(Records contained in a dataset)
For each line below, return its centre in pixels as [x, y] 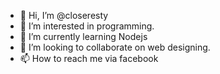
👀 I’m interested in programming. [87, 26]
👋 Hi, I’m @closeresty [64, 15]
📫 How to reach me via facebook [89, 58]
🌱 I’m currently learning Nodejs [83, 36]

• _Task details_
The required result is an exact repetition of the lines from the one containing "facebook [89, 58]" through the last line of the data.

• _Response to the exercise_
📫 How to reach me via facebook [89, 58]
🌱 I’m currently learning Nodejs [83, 36]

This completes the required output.